Удивительная штука - человеческая память. Стоит лишь зацепиться, на первый взгляд, за случайную, незначительную мелочь, и разум, словно клубок в детской сказке, начнёт, сам собой раскручиваясь, уводить тебя в далёкое прожитое. Если добавить к этому хорошую зрительно-фотографическую память, то и вовсе получается кино о прошлом.
...Тёплый тихий вечерний воздух был переполнен пряным запахом чужой страны. Малолюдный ресторанчик-веранда, так же, как и всё вокруг, настраивал на пассивный отдых. В ласково шелестящей листве весело заливались разнокалиберные птицы. Вездесущие нахальные воробьи, чирикали и вели себя совсем уж по-нашенски. Не раздражая слуха, доносилась иностранная, вперемешку с русской, разговорная речь. Мы сидели семьёй за столиком, уютно расположенным в углу, у перил, граничащих с насыщенной экзотическими ароматами местной растительностью. Спокойно беседовали и не торопясь пили чай с восточными сладостями. Душу и слух ласкал прибой Средиземного моря, одна из главных причин моей любви к побережью. Дочечка принесла мороженое и аккуратно подала в руку шершавый острый вафельный рожок, в двух словах обрисовав его содержимое из шоколадно-сливочных шариков. Во мне что-то дрогнуло, вокруг всё замерло и пропало.
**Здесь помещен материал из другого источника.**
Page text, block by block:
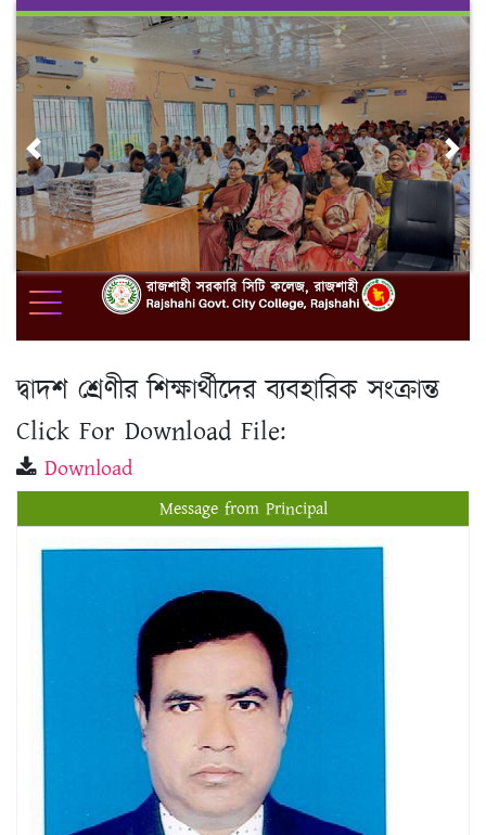
Skip
content
Previous
দ্বাদশ শ্রেণীর শিক্ষার্থীদের ব্যবহারিক সংক্রান্ত
Click For Download File:
Download
Message from Principal
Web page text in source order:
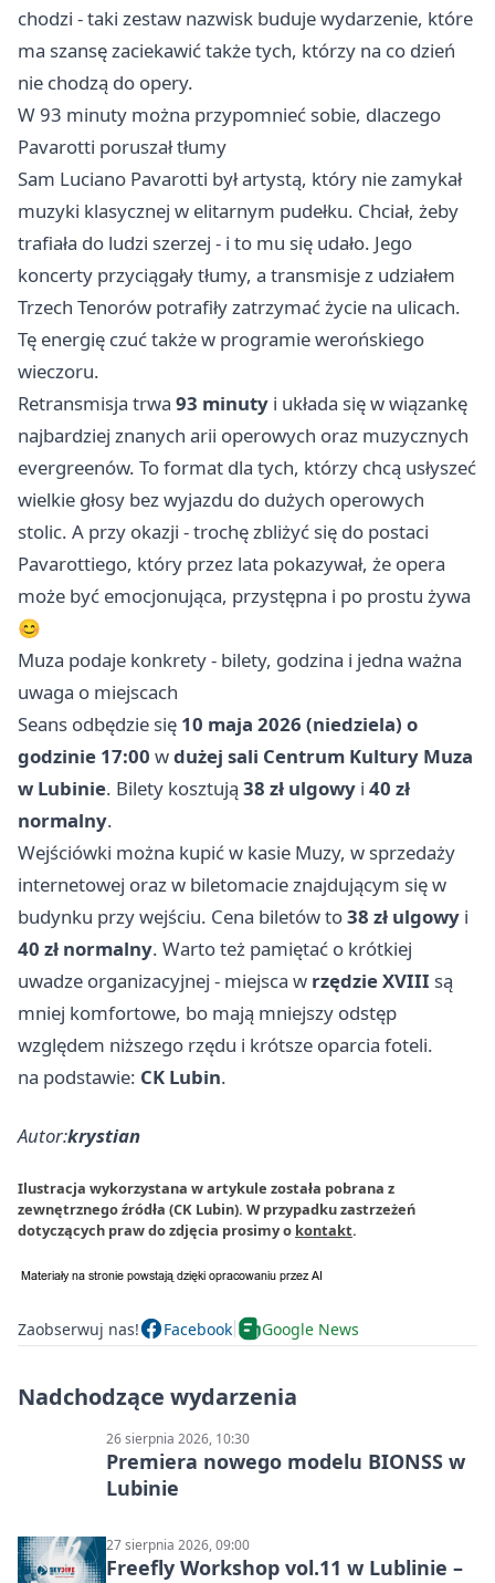
chodzi - taki zestaw nazwisk buduje wydarzenie, które
ma szansę zaciekawić także tych, którzy na co dzień
nie chodzą do opery.
W 93 minuty można przypomnieć sobie, dlaczego
Pavarotti poruszał tłumy
Sam Luciano Pavarotti był artystą, który nie zamykał
muzyki klasycznej w elitarnym pudełku. Chciał, żeby
trafiała do ludzi szerzej - i to mu się udało. Jego
koncerty przyciągały tłumy, a transmisje z udziałem
Trzech Tenorów potrafiły zatrzymać życie na ulicach.
Tę energię czuć także w programie werońskiego
wieczoru.
Retransmisja trwa 93 minuty i układa się w wiązankę
najbardziej znanych arii operowych oraz muzycznych
evergreenów. To format dla tych, którzy chcą usłyszeć
wielkie głosy bez wyjazdu do dużych operowych
stolic. A przy okazji - trochę zbliżyć się do postaci
Pavarottiego, który przez lata pokazywał, że opera
może być emocjonująca, przystępna i po prostu żywa
😊
Muza podaje konkrety - bilety, godzina i jedna ważna
uwaga o miejscach
Seans odbędzie się 10 maja 2026 (niedziela) o
godzinie 17:00 wdużej sali Centrum Kultury Muza
w Lubinie. Bilety kosztują 38 zł ulgowy i 40 zł
normalny.
Wejściówki można kupić w kasie Muzy, w sprzedaży
internetowej oraz w biletomacie znajdującym się w
budynku przy wejściu. Cena biletów to38 zł ulgowy i
40 zł normalny. Warto też pamiętać o krótkiej
uwadze organizacyjnej - miejsca w rzędzie XVIII są
mniej komfortowe, bo mają mniejszy odstęp
względem niższego rzędu i krótsze oparcia foteli.
na podstawie: CK Lubin.
Autor:krystian
Ilustracja wykorzystana w artykule została pobrana z
zewnętrznego źródła (CK Lubin). W przypadku zastrzeżeń
dotyczących praw do zdjęcia prosimy o kontakt.
Zaobserwuj nas! Facebook Google News
Nadchodzące wydarzenia
26 sierpnia 2026, 10:30
Premiera nowego modelu BIONSS w
Lubinie
27 sierpnia 2026, 09:00
Freefly Workshop vol.11 w Lublinie –

Афганистан, кальянная с чужим отталкивающим запахом, притаившаяся на окраине провинциального города. Нас также трое, но уже солдат с оружием и в униформе. Сидящий полубоком хозяин безалкогольного заведения, неприветливый бай в тёмно-синей одежде и папахе, правая рука которого опускала и поднимала длинный рычаг аппарата с выплёвывающимися коричневато-блестящими шариками.
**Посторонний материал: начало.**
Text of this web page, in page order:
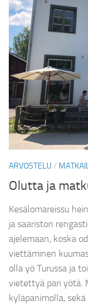
ARVOSTELU /
Olutta ja
Kesälomareissu
ja saariston
ajelemaan, koska
viettäminen
olla yö Turussa ja
vietettyä pari yötä.
kyläpanimolla,
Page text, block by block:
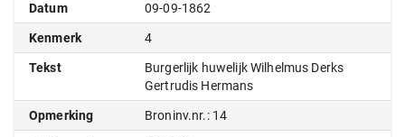
Datum 09-09-1862
Kenmerk 4
Tekst
Burgerlijk huwelijk Wilhelmus Derks
Gertrudis Hermans
Opmerking Broninv.nr.: 14
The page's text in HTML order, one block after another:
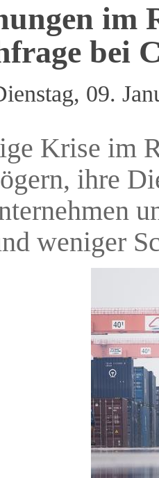
im
bei
09.
Krise im
ihre
weniger
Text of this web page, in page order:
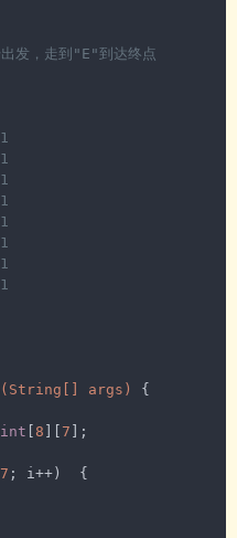
(String[] args)
{
int 8 7 ];
7 ; i++)  {
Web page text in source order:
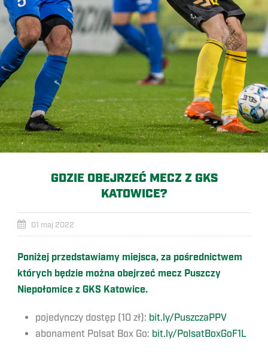
GDZIE OBEJRZEĆ MECZ Z GKS
KATOWICE?
01 maj 2022
Poniżej przedstawiamy miejsca, za pośrednictwem
których będzie można obejrzeć mecz Puszczy
Niepołomice z GKS Katowice.
pojedynczy dostęp (10 zł): bit.ly/PuszczaPPV
abonament Polsat Box Go: bit.ly/PolsatBoxGoF1L

...Я ел и вспоминал, вспоминал и ел отчего-то уже не такое сладкое и вкусное лакомство. Анастасия, предвидя мой восторг (жена же была удивлена моим равнодушием к мороженому), принесла добавку. После пятой (нервной) порции я, улыбнувшись, сдался и сказал, что больше не могу. Про себя же добавил: "Не могу, ни есть, ни вспоминать...".
Ранним утром несмело засвиставшие птицы сообщили о начале отпускного дня. В настежь открытую балконную дверь ласковый утренний ветерок приносил запахи моря и разноцветья. Мягко и убаюкивающе, накапливая секунды в дни и года, тикали часы на стене. Наконец-то торопиться было некуда. Неожиданно, разносясь эхом над сонным побережьем, зазвучал голос муэдзина. Слегка хрипловато-прерывистый, призывал к утренней молитве. Моё тело прошила нервная волна смешанных чувств. Больше десятилетия миновало с тех пор, как я впервые услышал его. В то далёкое утро голос плыл эхом над приютившимся вдоль горной реки духовским кишлаком и обрывистыми дремлющими скалами. Отбросив в сторону шелковистую простыню, тихо ступая по ковровому покрытию, вышел на балкон. Стараясь не разбудить спящих девчат, потянул стеклянную дверь. Двигаясь на колёсиках, та без труда подалась и, дойдя до упора, также бесшумно остановилась. Выдерживая паузы, голос по-прежнему разносился над мирной страной. Я сидел на присядках, упершись босыми стопами в холодный кафель, прислонившись спиной и затылком к тонированному стеклу лицевой стены бунгало. По левую руку стоял плетёный стул и столик, на котором ожидал утренней гимнастики плечевой эспандер. Словно со мной соглашаясь в желании не беспокоить отдыхающих, приятно шушукалась пальмовая рощица. Мощные шероховато-колючие стволы, обступая прохладный бассейн, заботливо накрывали тенью раскидистых крон временно пустующий маленький пляж. Свисавшие длинные языки упругих волнистых листьев тихо шелестели, прикасаясь к металлу фигурных перил.